Ach das mit dem Abschleifen bekomm ich hin, bin ja gelernter Metaller. Ansonsten erwarte ich nicht soviel, aber für die paar mal die ich sie benutze wird sie ausreichen.


----------



## Fabiasven (27. August 2009)

*AW: Nottingham-Rolle (Centre-Pin)*

Also ich weis nicht was Andal hat, die Rolle ist für das Geld top. Ich musste nichts nachschleifen. Alle Kanten sind sauber.


----------



## Andal (27. August 2009)

*AW: Nottingham-Rolle (Centre-Pin)*

Die amerikanische Firma Bell hatte mal einen sehr schönen Werbespruch für Fahrradhelme:

"If you have a 5$ head, wear a 5$ helmet!"

In diesem Sinne... oder man hatte noch nie eine wirklich gute Pin an der Rute.


----------



## Fabiasven (27. August 2009)

*AW: Nottingham-Rolle (Centre-Pin)*



Andal schrieb:


> Die amerikanische Firma Bell hatte mal einen sehr schönen Werbespruch für Fahrradhelme:
> 
> "If you have a 5$ head, wear a 5$ helmet!"
> 
> In diesem Sinne... oder man hatte noch nie eine wirklich gute Pin an der Rute.

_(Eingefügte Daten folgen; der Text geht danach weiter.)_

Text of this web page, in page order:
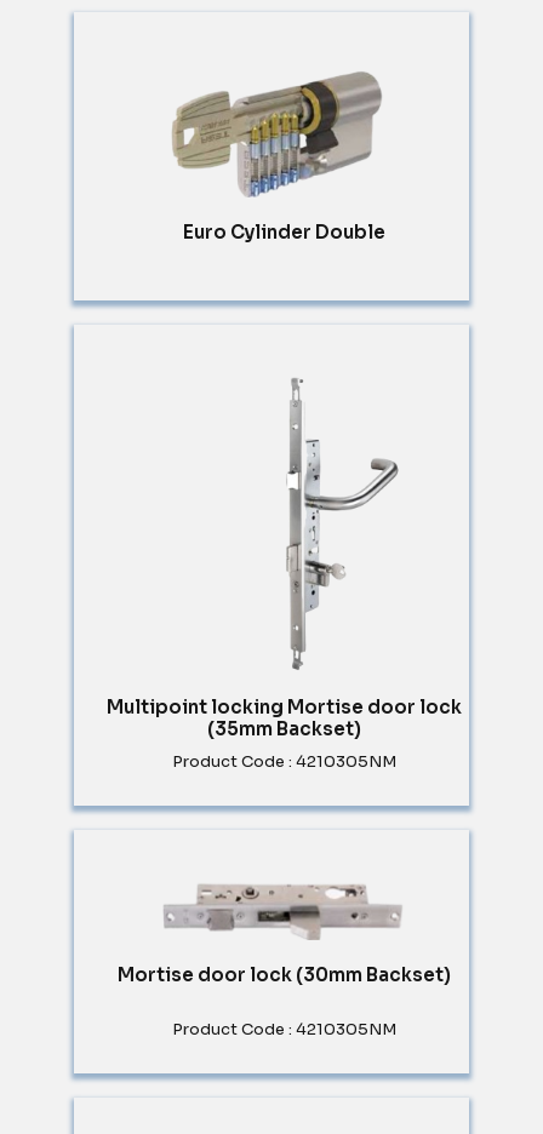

Ich hab ja auch nie gesagt das ich ne gute will. Die hätte ich bekommen können, lohnt sich aber die paar mal nicht. Da die 15€ Rolle eigentlich gut verarbeitet ist reicht mir das.


----------



## Bibbelmann (27. August 2009)

*AW: Nottingham-Rolle (Centre-Pin)*

kennt jemand die  Okuma (centre) pins?

Die 15 Euro Rolle hab ich, solang sich die Schnur nicht um die Rolle legt geht es ganz gut. Perfekt ist was anderes, aber sehr gut zum anspruchslosen Fischen. Das Drillen mit einer direkt aufwickelnden Rolle ist sagenhaft.Muss ich demnächst wieder mal machen


----------



## Manta30 (27. August 2009)

*AW: Nottingham-Rolle (Centre-Pin)*

Ich war auch ziemlich neugierig auf das Teil und habe mir eine besorgt. Und ich kann mich nur der Kritik von Andal anschließen. Aber für 15 Euro kann man auch nicht mehr erwarten. Ich glaube nicht, dass man damit ein vernüftiges Trotting durchführen kann. Persönlich nenne ich bis jetzt noch keine "echte" Centerpin mein Eigen, sondern hatte bis jetzt nur einmal auf Leihbasis das Vergnügen. Allerdings werde ich nun langsam mal anfangen zu sparen.


----------



## Fabiasven (27. August 2009)

*AW: Nottingham-Rolle (Centre-Pin)*



Manta30 schrieb:


> Ich war auch ziemlich neugierig auf das Teil und habe mir eine besorgt. Und ich kann mich nur der Kritik von Andal anschließen. Aber für 15 Euro kann man auch nicht mehr erwarten. Ich glaube nicht, dass man damit ein vernüftiges Trotting durchführen kann. Persönlich nenne ich bis jetzt noch keine "echte" Centerpin mein Eigen, sondern hatte bis jetzt nur einmal auf Leihbasis das Vergnügen. Allerdings werde ich nun langsam mal anfangen zu sparen.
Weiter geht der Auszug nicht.